By Abdallah el-Kurebe

Abidjan, Cote de I’Voire: April 5, 2016 – The vice president of the West African Network of Farmers Organisations (ROPPA), Ibrahima Coulibaly has lamented against African governments’ alleged incoherent policies

In an exclusive interview with Newsdiaryonlineduring the ongoing FAO Regional Conference for Africa in Abidjan, Cote de I’Voire, Coulibaly said that although everything is a challenge for a smallholder farmer in African agriculture and although Nigerian farmers have all opportunities, incoherent policies by governments in the region are big.

“The biggest challenge in our regional agriculture is incoherent policies. We have all opportunities; we have all the tools to move ahead but the policies are not good for, especially the smallholder farmer in the African sub-region. Policies are not focused on the most part of the population, who are the smallholder farmers but the big farmers,” said Coulibaly.

While observing that such policies that tend to shifts more attention away from the smallholder farmer was not good for an intended prospective and vibrant agriculture, he posits: “This group of farmers should be supported. Small groups of rich farmers cannot help African agriculture and therefore, our leaders should not think that the region can achieve food security like America without supporting the smallholder farmer. America started somewhere and we must start at that point too. It is not possible because it is a process.

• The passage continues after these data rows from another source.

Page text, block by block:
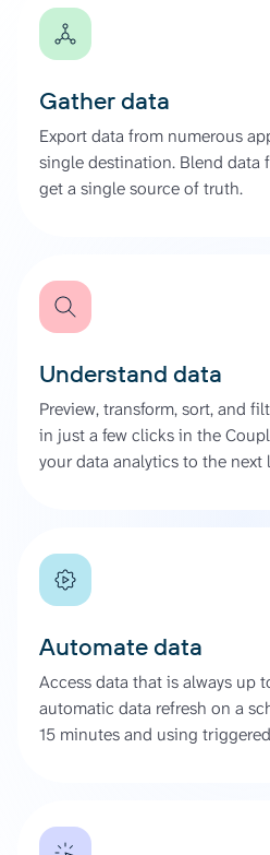
Gather data
Export data from numerous
single destination. Blend data
get a single source of truth.
Understand data
Preview, transform, sort, and
in just a few clicks in the
your data analytics to the next
Automate data
Access data that is always up
automatic data refresh on a
15 minutes and using
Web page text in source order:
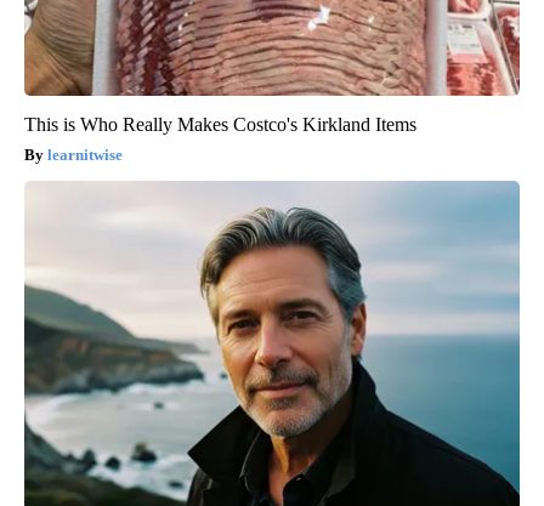
This is Who Really Makes Costco's Kirkland Items
learnitwise
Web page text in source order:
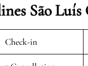
São
Check-in
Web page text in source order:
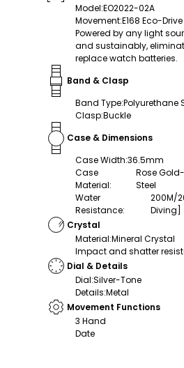
Model:EO2022-02A
Movement:E168 Eco-Drive
Powered by any light
and sustainably,
replace watch batteries.
Band & Clasp
Band Type:Polyurethane
Clasp:Buckle
Case & Dimensions
Case Width:36.5mm
Case
Material:
Rose
Steel
Water
Resistance:
200M/
Diving]
Crystal
Material:Mineral Crystal
Impact and shatter
Dial & Details
Dial:Silver-Tone
Details:Metal
Movement Functions
3 Hand
Date
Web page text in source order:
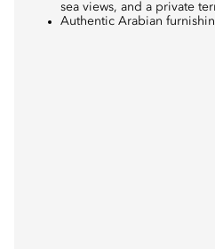
sea views, and a private
Authentic Arabian
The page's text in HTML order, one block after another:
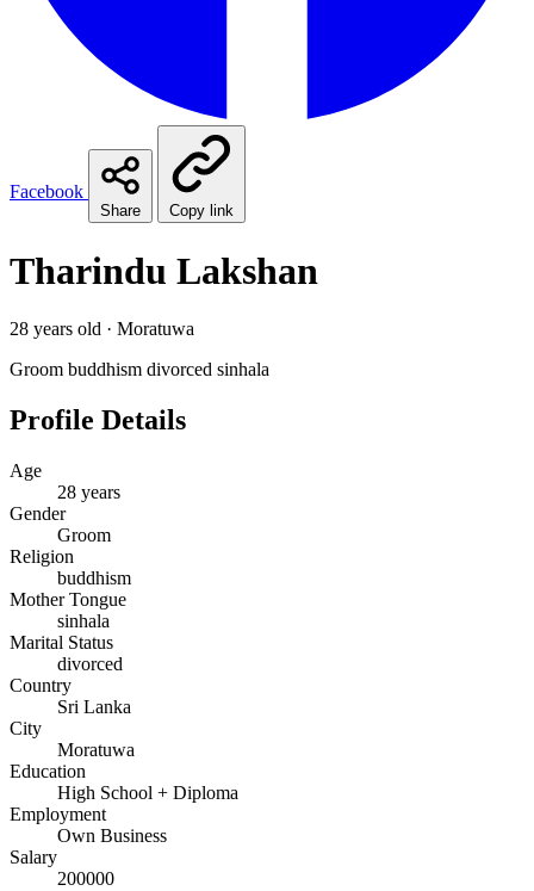
Facebook
Share Copy link
Tharindu Lakshan
28 years old · Moratuwa
Groom buddhism divorced sinhala
Profile Details
Age
28 years
Gender
Groom
Religion
buddhism
Mother Tongue
sinhala
Marital Status
divorced
Country
Sri Lanka
City
Moratuwa
Education
High School + Diploma
Employment
Own Business
Salary
200000
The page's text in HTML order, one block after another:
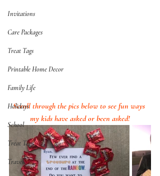
Invitations
Care Packages
Treat Tags
Printable Home Decor
Family Life
Holidays
School
Treat Tags
Travel
Scroll through the pics below to see fun ways
my kids have asked or been asked!
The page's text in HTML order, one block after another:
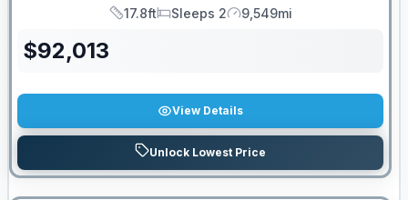
Length
17.8ft
Sleeps
Sleeps 2
Mileage
9,549mi
$92,013
View Details
Unlock Lowest Price
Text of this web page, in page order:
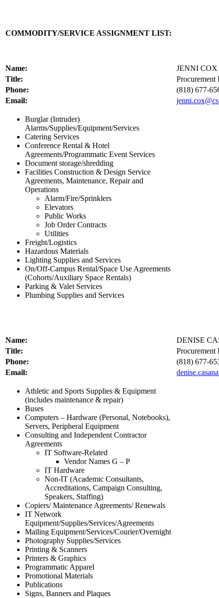
COMMODITY/SERVICE ASSIGNMENT LIST:
Name:
JENNI COX
Title:
Procurement
Phone:
(818) 677-
Email:
Burglar (Intruder)
Alarms/Supplies/Equipment/Services
Catering Services
Conference Rental & Hotel
Agreements/Programmatic Event Services
Document storage/shredding
Facilities Construction & Design Service
Agreements, Maintenance, Repair and
Operations
Alarm/Fire/Sprinklers
Elevators
Public Works
Job Order Contracts
Utilities
Freight/Logistics
Hazardous Materials
Lighting Supplies and Services
On/Off-Campus Rental/Space Use Agreements
(Cohorts/Auxiliary Space Rentals)
Parking & Valet Services
Plumbing Supplies and Services
Name:
DENISE
Title:
Procurement
Phone:
(818) 677-
Email:
Athletic and Sports Supplies & Equipment
(includes maintenance & repair)
Buses
Computers – Hardware (Personal, Notebooks),
Servers, Peripheral Equipment
Consulting and Independent Contractor
Agreements
IT Software-Related
Vendor Names G – P
IT Hardware
Non-IT (Academic Consultants,
Accreditations, Campaign Consulting,
Speakers, Staffing)
Copiers/ Maintenance Agreements/ Renewals
IT Network
Equipment/Supplies/Services/Agreements
Mailing Equipment/Services/Courier/Overnight
Photography Supplies/Services
Printing & Scanners
Printers & Graphics
Programmatic Apparel
Promotional Materials
Publications
Signs, Banners and Plaques
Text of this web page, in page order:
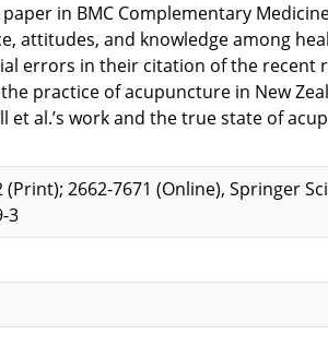
in BMC Complementary
attitudes, and knowledge among
errors in their citation of the recent
practice of acupuncture in New
al.’s work and the true state of
2662-7671 (Online), Springer
3
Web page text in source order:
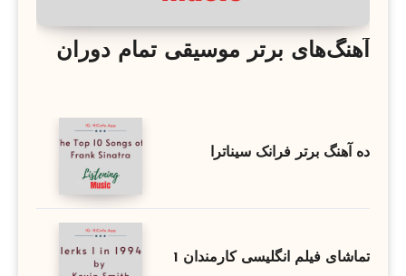
آهنگ‌های برتر موسیقی تمام دوران
ده آهنگ برتر فرانک سیناترا
تماشای فیلم انگلیسی کارمندان 1
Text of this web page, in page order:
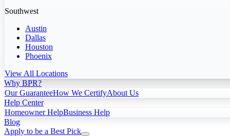
Southwest
Austin
Dallas
Houston
Phoenix
View All Locations
Why BPR?
Our GuaranteeHow We CertifyAbout Us
Help Center
Homeowner HelpBusiness Help
Blog
Apply to be a Best Pick

“African Agricultural policies are geared towards the exploitation of the small farmers who are 75 percent of the population of the region. If African agriculture is shifting from subsistence to an income earner; if we aim to end hunger and abject poverty, this cannot be achieved, especially if the smallholder farmer is not taken into consideration.”

Stressing that the smallholder farmers in Africa had all the potentialities if not for the question of bad policies, Coulibaly added that, but for the challenge of bad use of money, financing is not an issue because the region have money in the agriculture sector.

He therefore suggested that feeding Africa was the responsibility of Africans and that it was not possible to assign this responsibility to foreign corporate multinationals brought in by African governments. “We have to think because if we are not able to feed Africa, we will remain in food dependency. What we propose is the support for small-scale farming – is it in vegetable, livestock and fisheries production, etc and to protect our agriculture.

Our market is very open. We must process our agricultural produce here in Africa against the importation of the same products that the continent produces. As our farmers produce farm products, we must protect them, process them here and patronise the products. This is very important if we must progress,” Coulibaly further said.

On agricultural biotechnology, he observed that the region’s problem was not biotechnology because famers have the seeds they needed. “We only need to have financing with favourable conditions as well as have organised markets for our products. For me, biotechnology will only create dependency and not solve any problem. Our feeds are as potent as biotechnology seeds. Take Burkina Faso for example, it is the only country that has adopted BT Cotton in the African continent. But farmers are retracting because they have discovered that it does not give them what they want.”

Coulibaly said that ROPA was working on regional agricultural policies in twelve African countries, including Benin Republic, Burkina Faso, Gambia, Ghana, Guinea Bissau, Guinea Conakry, Liberia, Mali, Niger Republic, Senegal, Sierra Leone and Togo.

He added that Cape Verde and Nigeria were working to form their national organs, presently. “We have strong partnership with ECOWAS as an integrated body. We understudy agricultural, food and commercial policies of governments that have impact on agriculture and family farming,” he said.